Cardinal Stanisław Dziwisz of Kraków, the pope’s former secretary, told the crowd at Circus Maximus, Rome’s ancient racetrack: “I feel him present here. I feel him returning tonight.” The vigil began with a two-minute video clip of Pope John Paul II talking to young people in 2000, struggling at first to find the words and then bantering easily, to the delight of the crowd. The video set the evening’s tone of remembrance and was followed by a torchlit procession to an image of Mary, evoking the late pope’s special devotion to the mother of Jesus. The vigil featured a live satellite link-up to five Marian sanctuaries around the world, including the pope’s former Archdiocese of Kraków, Poland.
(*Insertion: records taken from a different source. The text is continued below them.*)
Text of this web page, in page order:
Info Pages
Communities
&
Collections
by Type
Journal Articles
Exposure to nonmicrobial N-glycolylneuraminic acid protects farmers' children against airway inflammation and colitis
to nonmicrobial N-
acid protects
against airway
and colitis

Pope Benedict XVI closed the event with a prayer to Mary and a blessing, telecast live from the papal apartment at the Vatican.
Many people at the Circus Maximus prayed the entire night in preparation for the beatification Mass in St Peter’s Square the next morning. One of the many homemade banners read in English: “Karol, we are here with you.” Brother Tristan Abbot of the Cayman Islands, a member of the Society of Our Lady of the Holy Trinity, was among those who came to remember and pray. “John Paul II is our hero,” he said. “He taught us what it is to love... We want to emulate him. We want to have his courage,” he said.
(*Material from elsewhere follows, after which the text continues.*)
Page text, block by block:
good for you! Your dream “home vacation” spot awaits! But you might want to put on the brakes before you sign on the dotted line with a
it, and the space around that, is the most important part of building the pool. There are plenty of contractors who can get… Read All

Lady Joy Okechukwu from Abuja, Nigeria, came to Rome with 41 people from her archdiocese. Asked why she considered Pope John Paul II a saint she said: “His humility, his kindheartedness, his love for the Blessed Virgin Mary. I love her too.” Thousands of candles glimmered in the darkness as a Filipino choir sang “Ave Maria”. In an amateur video montage made by Rome students, young people said in simple language what they appreciated about the late pope – especially his spiritual depth and his ability to reach out to all kinds of people.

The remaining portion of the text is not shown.